## Task requirements
Repeat every entry exactly. Do not include the pictures.

## Records to process
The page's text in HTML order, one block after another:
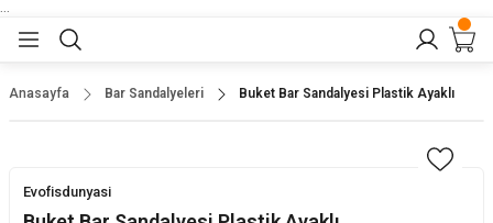
Anasayfa Bar Sandalyeleri Buket Bar Sandalyesi Plastik Ayaklı
Evofisdunyasi
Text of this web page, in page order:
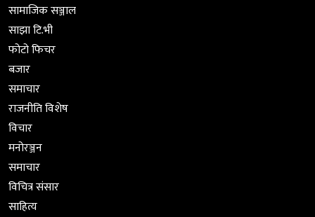
सामाजिक सञ्जाल
साझा टि.भी
फोटो फिचर
बजार
समाचार
राजनीति विशेष
विचार
मनोरञ्जन
समाचार
विचित्र संसार
साहित्य
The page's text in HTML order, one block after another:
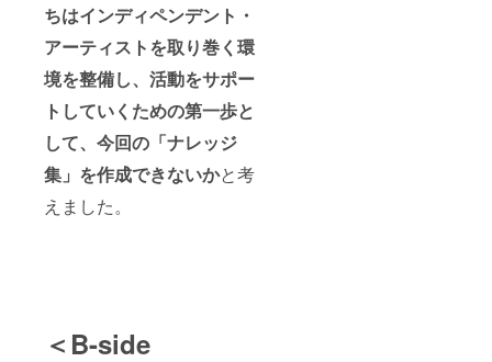
ちはインディペンデント・
アーティストを取り巻く環
境を整備し、活動をサポー
トしていくための第一歩と
して、今回の「ナレッジ
集」を作成できないかと考
えました。
＜B-side
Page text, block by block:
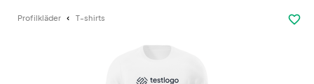
Profilkläder T-shirts favorite_border
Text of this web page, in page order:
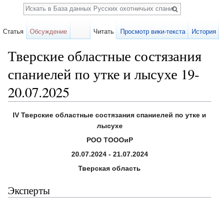
Тверские областные состязания
спаниелей по утке и лысухе 19-
20.07.2025
IV Тверские областные состязания спаниелей по утке и
лысухе
РОО ТОООиР
20.07.2024 - 21.07.2024
Тверская область
Эксперты
Статья Обсуждение Читать Просмотр вики-текста История
Поиск
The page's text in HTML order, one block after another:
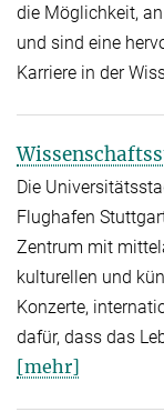
die Möglichkeit,
und sind eine
Karriere in der
Die
Flughafen
Zentrum mit
kulturellen und
Konzerte,
dafür, dass das
[mehr]
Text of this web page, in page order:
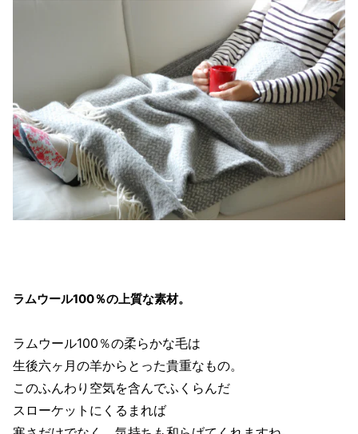
ラムウール100％の上質な素材。
ラムウール100％の柔らかな毛は
生後六ヶ月の羊からとった貴重なもの。
このふんわり空気を含んでふくらんだ
スローケットにくるまれば

## Task output
The page's text in HTML order, one block after another:
Anasayfa Bar Sandalyeleri Buket Bar Sandalyesi Plastik Ayaklı
Evofisdunyasi
Text of this web page, in page order:
सामाजिक सञ्जाल
साझा टि.भी
फोटो फिचर
बजार
समाचार
राजनीति विशेष
विचार
मनोरञ्जन
समाचार
विचित्र संसार
साहित्य
The page's text in HTML order, one block after another:
ちはインディペンデント・
アーティストを取り巻く環
境を整備し、活動をサポー
トしていくための第一歩と
して、今回の「ナレッジ
集」を作成できないかと考
えました。
＜B-side
Page text, block by block:
Profilkläder T-shirts favorite_border
Text of this web page, in page order:
Тверские областные состязания
спаниелей по утке и лысухе 19-
20.07.2025
IV Тверские областные состязания спаниелей по утке и
лысухе
РОО ТОООиР
20.07.2024 - 21.07.2024
Тверская область
Эксперты
Статья Обсуждение Читать Просмотр вики-текста История
Поиск
The page's text in HTML order, one block after another:
die Möglichkeit,
und sind eine
Karriere in der
Die
Flughafen
Zentrum mit
kulturellen und
Konzerte,
dafür, dass das
[mehr]
Text of this web page, in page order:
ラムウール100％の上質な素材。
ラムウール100％の柔らかな毛は
生後六ヶ月の羊からとった貴重なもの。
このふんわり空気を含んでふくらんだ
スローケットにくるまれば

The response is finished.